From the first line to the last, repeat the data exactly and drop the pictures.

─── Data extract ───

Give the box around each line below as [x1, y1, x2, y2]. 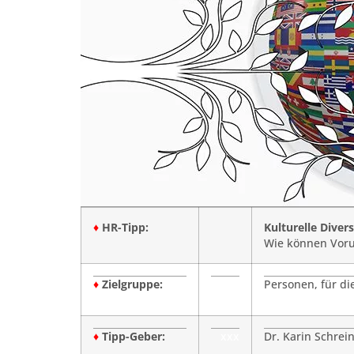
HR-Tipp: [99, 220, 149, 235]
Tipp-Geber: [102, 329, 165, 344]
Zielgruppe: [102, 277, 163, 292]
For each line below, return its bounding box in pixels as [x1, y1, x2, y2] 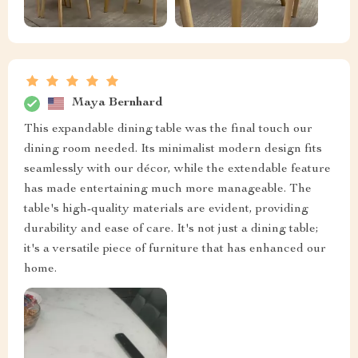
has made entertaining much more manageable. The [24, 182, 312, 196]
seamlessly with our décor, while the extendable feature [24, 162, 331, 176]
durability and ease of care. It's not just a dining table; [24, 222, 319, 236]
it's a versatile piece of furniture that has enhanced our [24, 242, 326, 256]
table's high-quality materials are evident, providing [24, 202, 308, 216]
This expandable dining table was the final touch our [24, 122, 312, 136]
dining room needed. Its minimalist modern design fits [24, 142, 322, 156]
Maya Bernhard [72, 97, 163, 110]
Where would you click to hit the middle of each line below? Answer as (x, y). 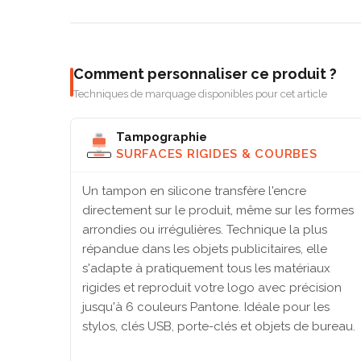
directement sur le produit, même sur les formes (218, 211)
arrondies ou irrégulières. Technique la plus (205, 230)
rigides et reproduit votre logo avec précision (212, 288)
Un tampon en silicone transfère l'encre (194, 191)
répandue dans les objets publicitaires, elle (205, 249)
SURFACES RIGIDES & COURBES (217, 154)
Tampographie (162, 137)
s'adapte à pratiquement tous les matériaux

───

_Response below_.
Give the box around each line below as [x1, y1, x2, y2]. 
HR-Tipp: [99, 220, 149, 235]
Tipp-Geber: [102, 329, 165, 344]
Zielgruppe: [102, 277, 163, 292]
For each line below, return its bounding box in pixels as [x1, y1, x2, y2] 
has made entertaining much more manageable. The [24, 182, 312, 196]
seamlessly with our décor, while the extendable feature [24, 162, 331, 176]
durability and ease of care. It's not just a dining table; [24, 222, 319, 236]
it's a versatile piece of furniture that has enhanced our [24, 242, 326, 256]
table's high-quality materials are evident, providing [24, 202, 308, 216]
This expandable dining table was the final touch our [24, 122, 312, 136]
dining room needed. Its minimalist modern design fits [24, 142, 322, 156]
Maya Bernhard [72, 97, 163, 110]
Where would you click to hit the middle of each line below? Answer as (x, y). 
directement sur le produit, même sur les formes (218, 211)
arrondies ou irrégulières. Technique la plus (205, 230)
rigides et reproduit votre logo avec précision (212, 288)
Un tampon en silicone transfère l'encre (194, 191)
répandue dans les objets publicitaires, elle (205, 249)
SURFACES RIGIDES & COURBES (217, 154)
Tampographie (162, 137)
s'adapte à pratiquement tous les matériaux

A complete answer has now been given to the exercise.